Consider the expression:
COUNT(EventDate) OVER (PARTITION BY ID)

This gives you the number of rows for the current ID.

The following expression is now legal in SQL Server 2012 – earlier versions would have thrown an error (Incorrect syntax near ‘order’).
COUNT(EventDate)
OVER (PARTITION BY ID ORDER BY EventDate )

Since COUNT is an additive function – this implies the order of evaluation does not matter – I expected this expression to return exactly the same results. Furthermore, I expected this expression to return exactly the same result independently of the field specified in the ORDER BY clause.
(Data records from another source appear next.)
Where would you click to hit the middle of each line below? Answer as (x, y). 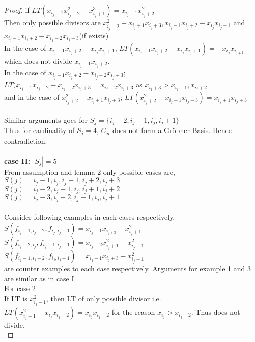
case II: (17, 160)
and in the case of (32, 97)
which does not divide (38, 60)
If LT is (16, 298)
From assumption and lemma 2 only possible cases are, (90, 172)
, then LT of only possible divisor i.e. (104, 298)
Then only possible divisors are (52, 22)
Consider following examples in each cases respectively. (90, 217)
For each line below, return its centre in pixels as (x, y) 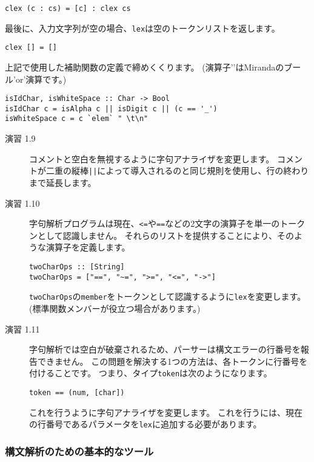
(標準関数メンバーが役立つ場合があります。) (115, 308)
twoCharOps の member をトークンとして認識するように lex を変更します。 (168, 296)
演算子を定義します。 (88, 247)
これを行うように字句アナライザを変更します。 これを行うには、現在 (166, 412)
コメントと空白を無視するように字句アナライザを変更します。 (152, 158)
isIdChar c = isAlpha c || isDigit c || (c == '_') (111, 109)
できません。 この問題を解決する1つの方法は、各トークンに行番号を (172, 361)
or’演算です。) (41, 79)
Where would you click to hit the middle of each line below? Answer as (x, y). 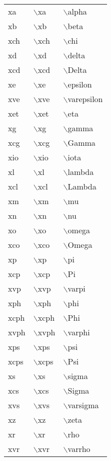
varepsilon (85, 99)
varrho (79, 449)
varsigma (83, 405)
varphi (79, 332)
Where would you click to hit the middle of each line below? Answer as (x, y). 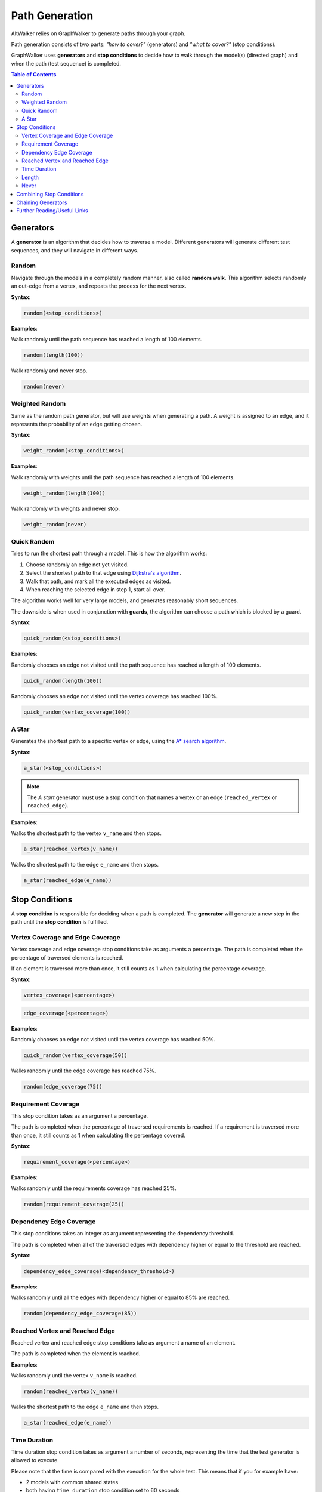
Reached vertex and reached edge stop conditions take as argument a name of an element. (123, 1343)
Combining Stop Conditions (50, 194)
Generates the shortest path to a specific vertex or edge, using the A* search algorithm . (119, 741)
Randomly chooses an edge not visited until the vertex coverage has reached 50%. (113, 1040)
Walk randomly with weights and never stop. (66, 508)
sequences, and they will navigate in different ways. (75, 250)
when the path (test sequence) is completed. (66, 63)
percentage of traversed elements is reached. (67, 957)
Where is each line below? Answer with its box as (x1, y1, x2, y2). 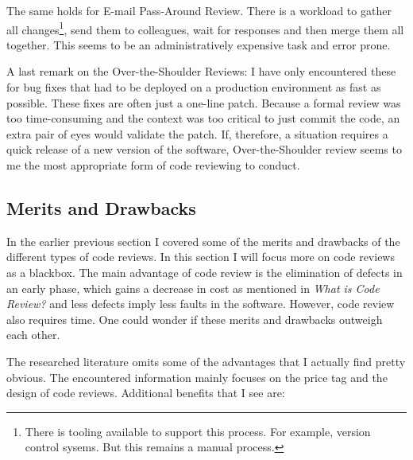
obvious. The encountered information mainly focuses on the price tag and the (6, 368, 388, 385)
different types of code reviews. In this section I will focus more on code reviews (6, 248, 395, 265)
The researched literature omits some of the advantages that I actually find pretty (6, 353, 406, 369)
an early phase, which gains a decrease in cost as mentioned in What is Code (6, 279, 380, 296)
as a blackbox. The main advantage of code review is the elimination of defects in (6, 263, 403, 280)
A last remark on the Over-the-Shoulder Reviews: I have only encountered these (6, 63, 396, 80)
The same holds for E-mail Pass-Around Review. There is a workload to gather (6, 2, 392, 18)
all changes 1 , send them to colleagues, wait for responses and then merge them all (6, 18, 404, 37)

However, if you use such an expression , you will find out SQL Server actually restricts the partition depending on the fields listed in the ORDER BY clause. The MSDN documentation is quite clear about this ‘If ROWS/RANGE is not specified but ORDER BY is specified, RANGE UNBOUNDED PRECEDING AND CURRENT ROW is used as default for window frame.’

If I provide no ORDER BY or ROWS/RANGE clause, SQL Server will assume RANGE BETWEEN UNBOUNDED PRECEDING AND UNBOUNDED FOLLOWING.

Why should I expect a different behavior, when I only explicitly modify the ORDER BY clause?